┏━━

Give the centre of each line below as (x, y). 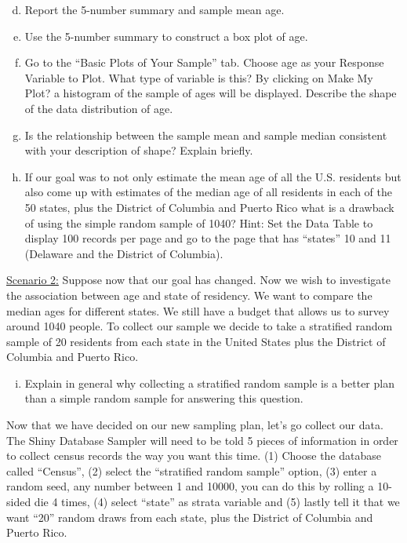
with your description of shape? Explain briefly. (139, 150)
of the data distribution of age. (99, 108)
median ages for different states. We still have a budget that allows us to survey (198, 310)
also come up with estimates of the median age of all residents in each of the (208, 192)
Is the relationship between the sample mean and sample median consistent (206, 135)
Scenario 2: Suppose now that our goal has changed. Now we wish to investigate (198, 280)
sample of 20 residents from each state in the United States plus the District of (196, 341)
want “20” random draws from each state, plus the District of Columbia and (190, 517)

┗━━
┏━━

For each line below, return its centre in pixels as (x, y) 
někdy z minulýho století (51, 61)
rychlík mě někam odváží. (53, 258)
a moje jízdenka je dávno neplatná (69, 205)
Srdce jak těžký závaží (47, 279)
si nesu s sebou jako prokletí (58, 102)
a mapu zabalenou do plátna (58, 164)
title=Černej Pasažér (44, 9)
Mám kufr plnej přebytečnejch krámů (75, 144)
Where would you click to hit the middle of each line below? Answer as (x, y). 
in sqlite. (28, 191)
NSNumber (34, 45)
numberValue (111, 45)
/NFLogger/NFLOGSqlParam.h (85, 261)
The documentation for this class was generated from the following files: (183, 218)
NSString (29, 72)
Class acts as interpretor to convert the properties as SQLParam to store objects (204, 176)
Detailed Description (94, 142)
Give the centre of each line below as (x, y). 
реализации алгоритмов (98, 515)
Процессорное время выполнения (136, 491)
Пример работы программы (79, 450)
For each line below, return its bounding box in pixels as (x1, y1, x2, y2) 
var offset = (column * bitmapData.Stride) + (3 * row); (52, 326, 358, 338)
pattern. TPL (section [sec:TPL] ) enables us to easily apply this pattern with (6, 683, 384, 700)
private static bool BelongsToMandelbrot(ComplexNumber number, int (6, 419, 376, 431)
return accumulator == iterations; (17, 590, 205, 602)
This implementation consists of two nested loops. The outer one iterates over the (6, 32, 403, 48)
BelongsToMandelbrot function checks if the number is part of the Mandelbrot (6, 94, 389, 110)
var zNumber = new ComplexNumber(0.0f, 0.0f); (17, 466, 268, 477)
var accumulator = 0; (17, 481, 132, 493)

┗━━
┏━━

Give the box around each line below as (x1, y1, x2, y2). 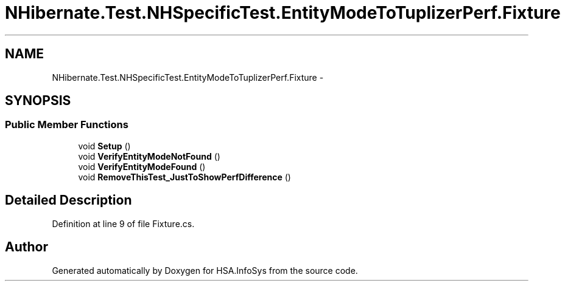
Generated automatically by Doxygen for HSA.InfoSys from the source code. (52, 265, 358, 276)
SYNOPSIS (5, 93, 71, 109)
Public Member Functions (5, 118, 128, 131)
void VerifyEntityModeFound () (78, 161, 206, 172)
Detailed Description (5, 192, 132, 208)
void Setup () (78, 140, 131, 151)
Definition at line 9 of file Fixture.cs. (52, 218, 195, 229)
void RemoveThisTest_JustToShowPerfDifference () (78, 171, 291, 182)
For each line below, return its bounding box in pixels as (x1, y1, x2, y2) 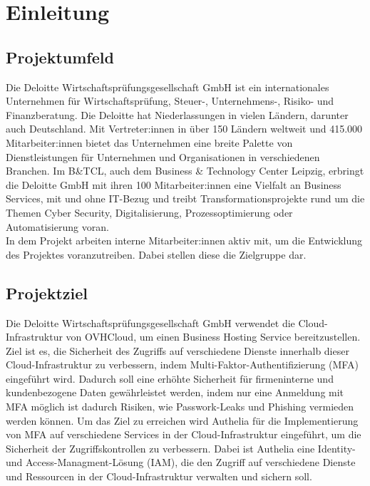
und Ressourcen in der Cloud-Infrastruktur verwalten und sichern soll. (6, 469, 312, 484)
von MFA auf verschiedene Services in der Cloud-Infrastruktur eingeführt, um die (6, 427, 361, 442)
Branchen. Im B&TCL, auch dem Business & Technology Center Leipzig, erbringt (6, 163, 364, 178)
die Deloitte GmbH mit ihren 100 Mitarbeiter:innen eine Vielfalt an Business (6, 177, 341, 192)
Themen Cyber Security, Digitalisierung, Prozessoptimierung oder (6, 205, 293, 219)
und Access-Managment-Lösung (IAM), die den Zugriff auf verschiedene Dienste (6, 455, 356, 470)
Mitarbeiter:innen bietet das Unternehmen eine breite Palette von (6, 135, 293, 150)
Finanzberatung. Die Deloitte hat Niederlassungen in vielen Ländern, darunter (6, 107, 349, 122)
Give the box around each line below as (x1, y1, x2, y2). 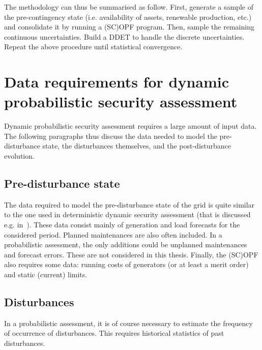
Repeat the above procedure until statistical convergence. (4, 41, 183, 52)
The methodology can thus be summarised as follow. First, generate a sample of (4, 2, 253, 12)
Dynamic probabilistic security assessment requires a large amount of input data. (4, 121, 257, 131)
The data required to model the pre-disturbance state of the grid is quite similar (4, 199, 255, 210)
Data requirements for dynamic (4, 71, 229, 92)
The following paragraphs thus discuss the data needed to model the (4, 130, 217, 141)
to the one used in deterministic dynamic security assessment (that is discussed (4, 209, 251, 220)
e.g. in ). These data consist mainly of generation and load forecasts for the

┗━━

Only the lines above starting with the one with "Class acts as" and going through the one with "Пример работы программы (79, 450)" are to be copied, word for word and with both ends kept.

Response box:
Class acts as interpretor to convert the properties as SQLParam to store objects (204, 176)
Detailed Description (94, 142)
Give the centre of each line below as (x, y). 
реализации алгоритмов (98, 515)
Процессорное время выполнения (136, 491)
Пример работы программы (79, 450)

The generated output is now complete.